Israel – Hamas 2023 Symposium – Assessing the Conduct of Hostilities in Gaza – Difficulties and Possible Solutions
![Hostilities Gaza](https://lieber.westpoint.edu/wp-content/uploads/2023/10/Damage_in_Gaza_Strip_during_the_October_2023_-_49.jpg)
The current armed conflict affecting Israel and the Gaza Strip raises many international humanitarian law (IHL) questions. Many answers depend on whether Palestine is a State, whether Hamas belongs to that State (at least, as it claims, as a resistance movement) and whether the Gaza Strip is still an occupied territory, either fully or for the purpose of some rules.
Whatever the answers to those questions, on some issues there are clear violations of IHL: the Israeli settlement policy in the West Bank (which greatly contributed to the general atmosphere leading to the new outbreak of the conflict, also offering Hamas a pretext for its initial attack); the ill-treatment, summary executions and taking of hostages by Hamas in Israeli villages near the Gaza Strip; the Hamas rocket attacks on Israeli towns which even Hamas itself does not claim to be directed at military objectives; or the Israeli announcement to cut all supplies to the Gaza Strip (which we still may hope not to be fully implemented).
In my view, in particular if the Gaza Strip is, as Israel argues, no longer occupied, the “order” by Israel to one million inhabitants of the Northern Gaza Strip to move away from their homes cannot possibly constitute a warning required (unless circumstances do not permit) by IHL, because such warning must concern an attack directed at a determined military objective and the entire northern Gaza Strip cannot possibly constitute a military objective. None of those violations by one side can justify those committed by the other side.

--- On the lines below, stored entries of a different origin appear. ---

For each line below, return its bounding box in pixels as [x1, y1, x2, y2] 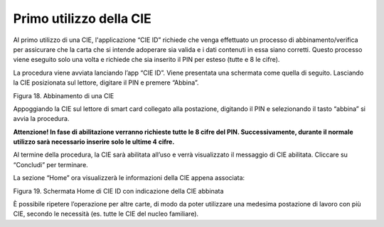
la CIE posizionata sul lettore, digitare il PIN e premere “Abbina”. [13, 78, 199, 87]
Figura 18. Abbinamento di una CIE [13, 91, 114, 100]
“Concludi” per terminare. [13, 160, 88, 169]
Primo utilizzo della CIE [13, 11, 152, 26]
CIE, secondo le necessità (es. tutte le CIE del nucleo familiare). [13, 210, 199, 218]
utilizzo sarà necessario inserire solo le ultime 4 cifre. [13, 137, 175, 146]
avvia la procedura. [13, 115, 70, 123]
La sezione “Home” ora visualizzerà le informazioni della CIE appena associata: [13, 174, 245, 182]
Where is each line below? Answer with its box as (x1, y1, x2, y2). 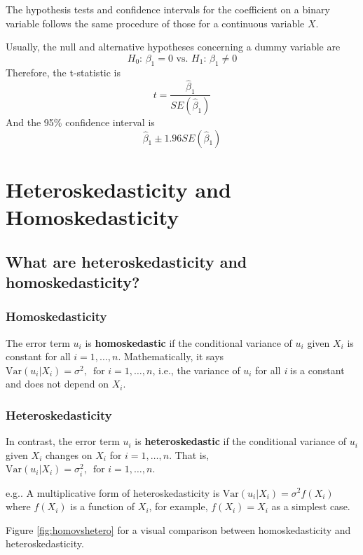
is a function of (70, 499, 135, 514)
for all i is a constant (255, 362, 345, 377)
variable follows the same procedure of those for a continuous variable (6, 15, 305, 30)
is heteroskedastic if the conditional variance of (135, 434, 346, 448)
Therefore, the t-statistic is (6, 64, 121, 79)
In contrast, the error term (6, 434, 120, 448)
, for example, (149, 499, 208, 514)
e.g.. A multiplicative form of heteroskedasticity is (6, 485, 220, 500)
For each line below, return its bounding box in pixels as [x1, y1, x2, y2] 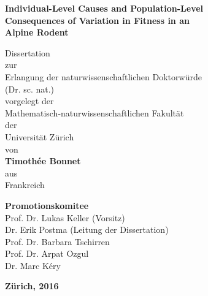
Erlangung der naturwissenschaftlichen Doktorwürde [5, 70, 202, 83]
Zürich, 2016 [5, 279, 59, 292]
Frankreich [5, 178, 45, 191]
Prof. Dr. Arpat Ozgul [5, 247, 89, 260]
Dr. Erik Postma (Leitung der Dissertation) [5, 223, 169, 236]
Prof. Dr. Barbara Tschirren [5, 235, 110, 248]
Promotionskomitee [5, 199, 89, 211]
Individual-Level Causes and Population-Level [5, 2, 204, 14]
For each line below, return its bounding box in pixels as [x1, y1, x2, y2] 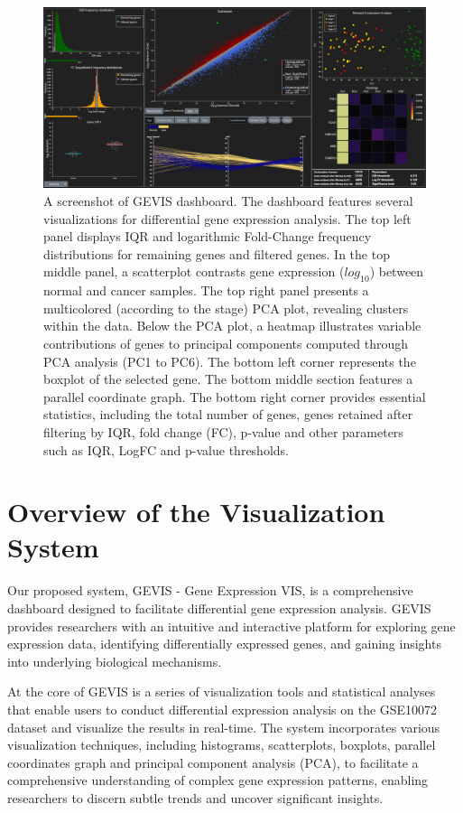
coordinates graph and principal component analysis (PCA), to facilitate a [7, 752, 419, 771]
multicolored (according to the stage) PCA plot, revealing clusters [43, 298, 409, 317]
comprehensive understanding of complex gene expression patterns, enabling [7, 771, 429, 790]
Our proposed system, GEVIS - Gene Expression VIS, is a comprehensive [7, 581, 413, 600]
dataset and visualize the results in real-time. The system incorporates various [7, 717, 440, 736]
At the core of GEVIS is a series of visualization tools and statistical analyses [7, 682, 436, 701]
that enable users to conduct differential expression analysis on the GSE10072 [7, 699, 438, 718]
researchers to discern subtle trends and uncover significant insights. [7, 788, 384, 807]
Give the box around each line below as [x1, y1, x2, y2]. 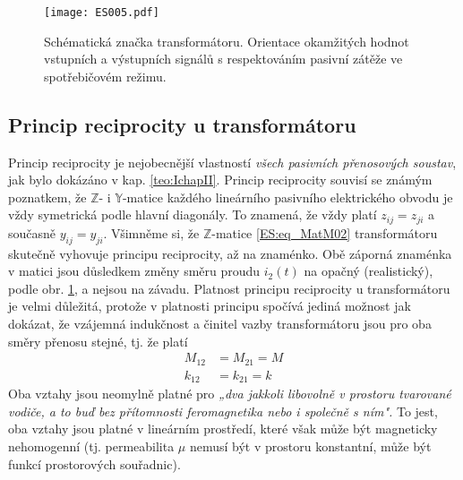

Difficulties Assessing Targeting
However, when it comes to Israeli attacks against targets in the Gaza Strip, which have already claimed too many civilian victims, and even more so in case Israel fully implements its threat to invade the entire Gaza Strip by a major ground operation, it is much more difficult to determine whether IHL is violated. This difficulty is not due to controversies over the law. Whether IHL of international armed conflicts or IHL of non-international armed conflicts applies, whether Gaza is or is not considered an occupied territory, the rules are clear. Only lawful weapons may be used, only military objectives and Hamas fighters may be targeted, even if this is the case, the proportionality rule protects to a certain extent civilians incidentally affected by such attacks, and both the attacker and the defender must take feasible measures to avoid, and in any event minimize, incidental civilian losses.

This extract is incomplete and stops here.